**The input:**
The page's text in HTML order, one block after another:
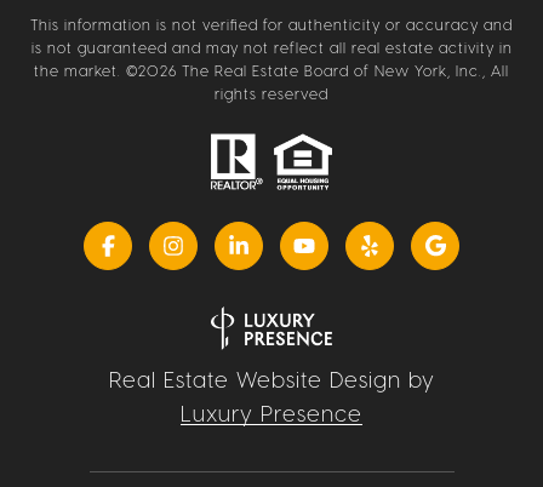
This information is not verified for authenticity or accuracy and
is not guaranteed and may not reflect all real estate activity in
the market. ©2026 The Real Estate Board of New York, Inc., All
rights reserved
Real Estate Website Design by
Luxury Presence
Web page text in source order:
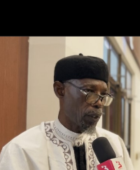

**Problem description:** Leave out all pictures, then copy the remaining material exactly.

**Answer to the exercise:**
The page's text in HTML order, one block after another:
This information is not verified for authenticity or accuracy and
is not guaranteed and may not reflect all real estate activity in
the market. ©2026 The Real Estate Board of New York, Inc., All
rights reserved
Real Estate Website Design by
Luxury Presence
Web page text in source order:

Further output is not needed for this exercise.